● **Required action**
Print the entries in full, word for word, but not the pictures.

● **Dataset records**

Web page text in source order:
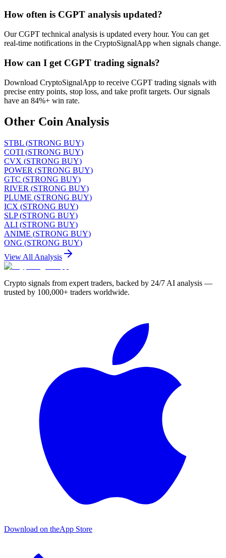
How often is CGPT analysis updated?
Our CGPT technical analysis is updated every hour. You can get
real-time notifications in the CryptoSignalApp when signals change.
How can I get CGPT trading signals?
Download CryptoSignalApp to receive CGPT trading signals with
precise entry points, stop loss, and take profit targets. Our signals
have an 84%+ win rate.
Other Coin Analysis
STBL (STRONG BUY)
COTI (STRONG BUY)
CVX (STRONG BUY)
POWER (STRONG BUY)
GTC (STRONG BUY)
RIVER (STRONG BUY)
PLUME (STRONG BUY)
ICX (STRONG BUY)
SLP (STRONG BUY)
ALI (STRONG BUY)
ANIME (STRONG BUY)
ONG (STRONG BUY)
View All Analysis
Crypto signals from expert traders, backed by 24/7 AI analysis —
trusted by 100,000+ traders worldwide.
Download on theApp Store
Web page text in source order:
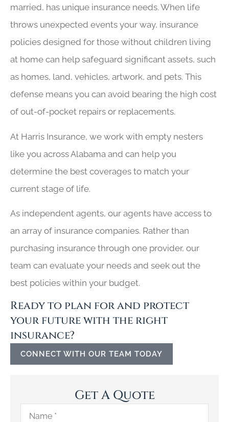
married, has unique insurance needs. When life
throws unexpected events your way, insurance
policies designed for those without children living
at home can help safeguard significant assets, such
as homes, land, vehicles, artwork, and pets. This
defense means you can avoid bearing the high cost
of out-of-pocket repairs or replacements.
At Harris Insurance, we work with empty nesters
like you across Alabama and can help you
determine the best coverages to match your
current stage of life.
As independent agents, our agents have access to
an array of insurance companies. Rather than
purchasing insurance through one provider, our
team can evaluate your needs and seek out the
best policies within your budget.
Ready to plan for and protect
your future with the right
insurance?
CONNECT WITH OUR TEAM TODAY
Get A Quote
Name*
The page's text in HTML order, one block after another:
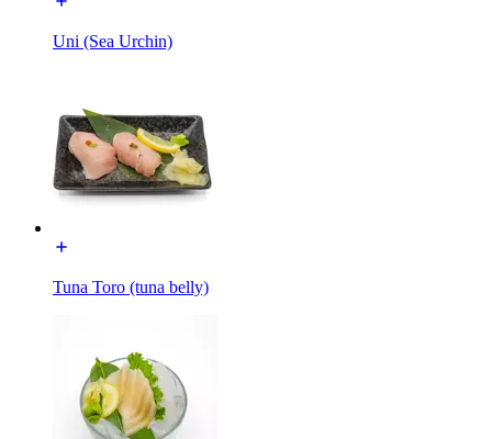
Uni (Sea Urchin)
Tuna Toro (tuna belly)
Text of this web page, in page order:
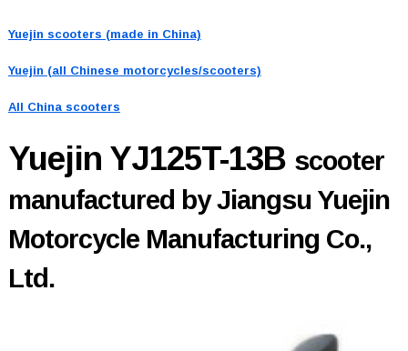
Yuejin scooters (made in China)
Yuejin (all Chinese motorcycles/scooters)
All China scooters
Yuejin YJ125T-13B scooter
manufactured by Jiangsu Yuejin
Motorcycle Manufacturing Co.,
Ltd.
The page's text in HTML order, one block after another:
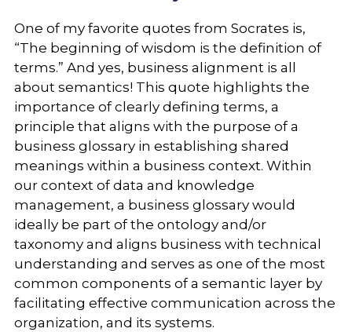
One of my favorite quotes from Socrates is,
“The beginning of wisdom is the definition of
terms.” And yes, business alignment is all
about semantics! This quote highlights the
importance of clearly defining terms, a
principle that aligns with the purpose of a
business glossary in establishing shared
meanings within a business context. Within
our context of data and knowledge
management, a business glossary would
ideally be part of the ontology and/or
taxonomy and aligns business with technical
understanding and serves as one of the most
common components of a semantic layer by
facilitating effective communication across the
organization, and its systems.
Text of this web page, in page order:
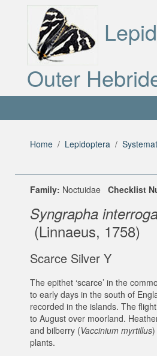
Outer
Home Lepidoptera
Family: Noctuidae Checklist
Syngrapha
(Linnaeus, 1758)
Scarce Silver Y
The epithet ‘scarce’ in the
to early days in the south of
recorded in the islands. The
to August over moorland.
and bilberry (Vaccinium myrtillus)
plants.
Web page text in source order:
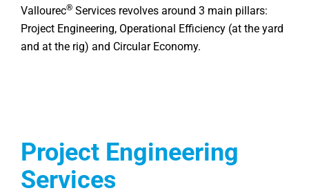
Vallourec® Services revolves around 3 main pillars:
Project Engineering, Operational Efficiency (at the yard
and at the rig) and Circular Economy.
Project Engineering
Services
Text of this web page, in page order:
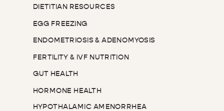
EGG FREEZING
DIETITIAN RESOURCES
ENDOMETRIOSIS & ADENOMYOSIS
FERTILITY & IVF NUTRITION
GUT HEALTH
HORMONE HEALTH
HYPOTHALAMIC AMENORRHEA
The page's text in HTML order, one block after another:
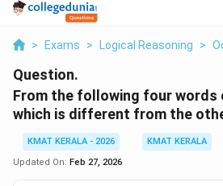
> Exams > Logical Reasoning >
Question.
From the following four words
which is different from the
KMAT KERALA - 2026
KMAT KERALA
Updated On: Feb 27, 2026
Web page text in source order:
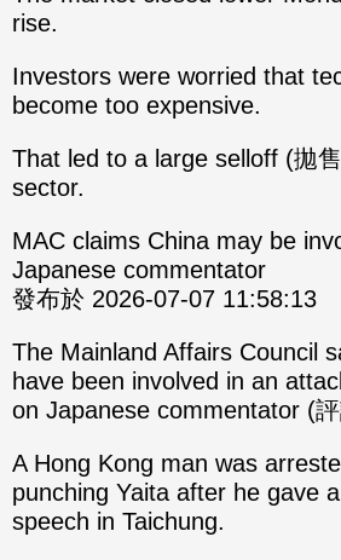
rise.
Investors were worried that
become too expensive.
That led to a large selloff (拋
sector.
MAC claims China may be
Japanese commentator
發布於 2026-07-07 11:58:13
The Mainland Affairs Council
have been involved in an
on Japanese commentator (
A Hong Kong man was
punching Yaita after he gave a
speech in Taichung.
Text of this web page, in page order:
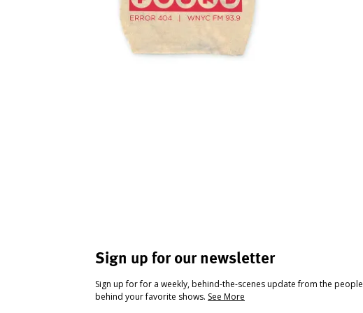
Sign up for our newsletter
Sign up for for a weekly, behind-the-scenes update from the people
behind your favorite shows. See More
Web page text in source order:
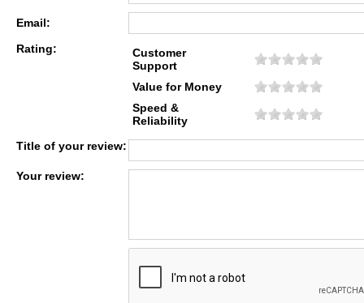
Email:
Rating:
Customer
Support
Value for Money
Speed &
Reliability
Title of your review:
Your review:
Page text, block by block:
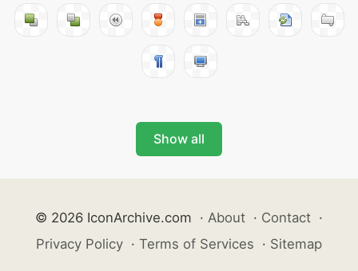
Show all
© 2026 IconArchive.com · About · Contact ·
Privacy Policy · Terms of Services · Sitemap
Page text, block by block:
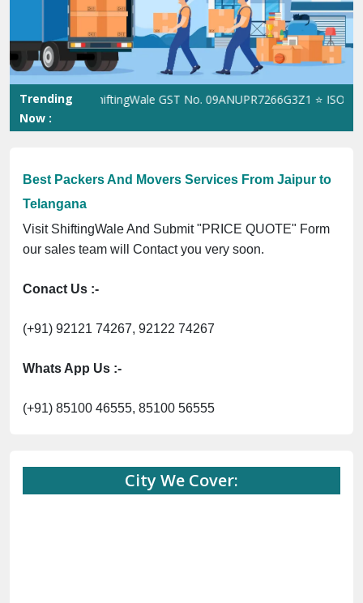
Trending
Now :
ShiftingWale GST No. 09ANUPR7266G3Z1 ⭐ ISO
Best Packers And Movers Services From Jaipur to
Telangana
Visit ShiftingWale And Submit "PRICE QUOTE" Form
our sales team will Contact you very soon.
Conact Us :-
(+91) 92121 74267, 92122 74267
Whats App Us :-
(+91) 85100 46555, 85100 56555
City We Cover:
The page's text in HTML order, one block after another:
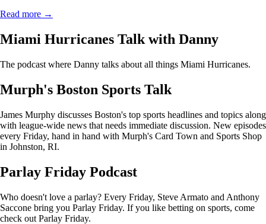
Read more →
Miami Hurricanes Talk with Danny
The podcast where Danny talks about all things Miami Hurricanes.
Murph's Boston Sports Talk
James Murphy discusses Boston's top sports headlines and topics along
with league-wide news that needs immediate discussion. New episodes
every Friday, hand in hand with Murph's Card Town and Sports Shop
in Johnston, RI.
Parlay Friday Podcast
Who doesn't love a parlay? Every Friday, Steve Armato and Anthony
Saccone bring you Parlay Friday. If you like betting on sports, come
check out Parlay Friday.
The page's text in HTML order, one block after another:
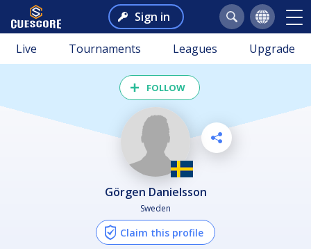
Sign in
Live Tournaments Leagues Upgrade
FOLLOW
Görgen Danielsson
Sweden
Claim this profile
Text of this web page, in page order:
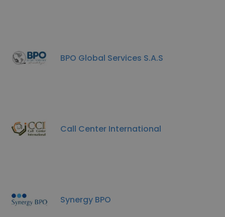
BPO Global Services S.A.S
Call Center International
Synergy BPO
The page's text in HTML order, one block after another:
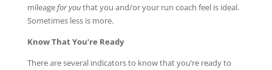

● **Exercise solution**
Web page text in source order:
How often is CGPT analysis updated?
Our CGPT technical analysis is updated every hour. You can get
real-time notifications in the CryptoSignalApp when signals change.
How can I get CGPT trading signals?
Download CryptoSignalApp to receive CGPT trading signals with
precise entry points, stop loss, and take profit targets. Our signals
have an 84%+ win rate.
Other Coin Analysis
STBL (STRONG BUY)
COTI (STRONG BUY)
CVX (STRONG BUY)
POWER (STRONG BUY)
GTC (STRONG BUY)
RIVER (STRONG BUY)
PLUME (STRONG BUY)
ICX (STRONG BUY)
SLP (STRONG BUY)
ALI (STRONG BUY)
ANIME (STRONG BUY)
ONG (STRONG BUY)
View All Analysis
Crypto signals from expert traders, backed by 24/7 AI analysis —
trusted by 100,000+ traders worldwide.
Download on theApp Store
Web page text in source order:
married, has unique insurance needs. When life
throws unexpected events your way, insurance
policies designed for those without children living
at home can help safeguard significant assets, such
as homes, land, vehicles, artwork, and pets. This
defense means you can avoid bearing the high cost
of out-of-pocket repairs or replacements.
At Harris Insurance, we work with empty nesters
like you across Alabama and can help you
determine the best coverages to match your
current stage of life.
As independent agents, our agents have access to
an array of insurance companies. Rather than
purchasing insurance through one provider, our
team can evaluate your needs and seek out the
best policies within your budget.
Ready to plan for and protect
your future with the right
insurance?
CONNECT WITH OUR TEAM TODAY
Get A Quote
Name*
The page's text in HTML order, one block after another:
Uni (Sea Urchin)
Tuna Toro (tuna belly)
Text of this web page, in page order:
Yuejin scooters (made in China)
Yuejin (all Chinese motorcycles/scooters)
All China scooters
Yuejin YJ125T-13B scooter
manufactured by Jiangsu Yuejin
Motorcycle Manufacturing Co.,
Ltd.
The page's text in HTML order, one block after another:
One of my favorite quotes from Socrates is,
“The beginning of wisdom is the definition of
terms.” And yes, business alignment is all
about semantics! This quote highlights the
importance of clearly defining terms, a
principle that aligns with the purpose of a
business glossary in establishing shared
meanings within a business context. Within
our context of data and knowledge
management, a business glossary would
ideally be part of the ontology and/or
taxonomy and aligns business with technical
understanding and serves as one of the most
common components of a semantic layer by
facilitating effective communication across the
organization, and its systems.
Text of this web page, in page order:
Outer
Home Lepidoptera
Family: Noctuidae Checklist
Syngrapha
(Linnaeus, 1758)
Scarce Silver Y
The epithet ‘scarce’ in the
to early days in the south of
recorded in the islands. The
to August over moorland.
and bilberry (Vaccinium myrtillus)
plants.
Web page text in source order:
Vallourec® Services revolves around 3 main pillars:
Project Engineering, Operational Efficiency (at the yard
and at the rig) and Circular Economy.
Project Engineering
Services
Text of this web page, in page order:
EGG FREEZING
DIETITIAN RESOURCES
ENDOMETRIOSIS & ADENOMYOSIS
FERTILITY & IVF NUTRITION
GUT HEALTH
HORMONE HEALTH
HYPOTHALAMIC AMENORRHEA
The page's text in HTML order, one block after another:
> Exams > Logical Reasoning >
Question.
From the following four words
which is different from the
KMAT KERALA - 2026
KMAT KERALA
Updated On: Feb 27, 2026
Web page text in source order:
rise.
Investors were worried that
become too expensive.
That led to a large selloff (拋
sector.
MAC claims China may be
Japanese commentator
發布於 2026-07-07 11:58:13
The Mainland Affairs Council
have been involved in an
on Japanese commentator (
A Hong Kong man was
punching Yaita after he gave a
speech in Taichung.
Text of this web page, in page order:
Sign up for our newsletter
Sign up for for a weekly, behind-the-scenes update from the people
behind your favorite shows. See More
Web page text in source order:
Email:
Rating:
Customer
Support
Value for Money
Speed &
Reliability
Title of your review:
Your review:
Page text, block by block:
Show all
© 2026 IconArchive.com · About · Contact ·
Privacy Policy · Terms of Services · Sitemap
Page text, block by block:
Trending
Now :
ShiftingWale GST No. 09ANUPR7266G3Z1 ⭐ ISO
Best Packers And Movers Services From Jaipur to
Telangana
Visit ShiftingWale And Submit "PRICE QUOTE" Form
our sales team will Contact you very soon.
Conact Us :-
(+91) 92121 74267, 92122 74267
Whats App Us :-
(+91) 85100 46555, 85100 56555
City We Cover:
The page's text in HTML order, one block after another:
Read more →
Miami Hurricanes Talk with Danny
The podcast where Danny talks about all things Miami Hurricanes.
Murph's Boston Sports Talk
James Murphy discusses Boston's top sports headlines and topics along
with league-wide news that needs immediate discussion. New episodes
every Friday, hand in hand with Murph's Card Town and Sports Shop
in Johnston, RI.
Parlay Friday Podcast
Who doesn't love a parlay? Every Friday, Steve Armato and Anthony
Saccone bring you Parlay Friday. If you like betting on sports, come
check out Parlay Friday.
The page's text in HTML order, one block after another:
Sign in
Live Tournaments Leagues Upgrade
FOLLOW
Görgen Danielsson
Sweden
Claim this profile
Text of this web page, in page order:
BPO Global Services S.A.S
Call Center International
Synergy BPO
The page's text in HTML order, one block after another:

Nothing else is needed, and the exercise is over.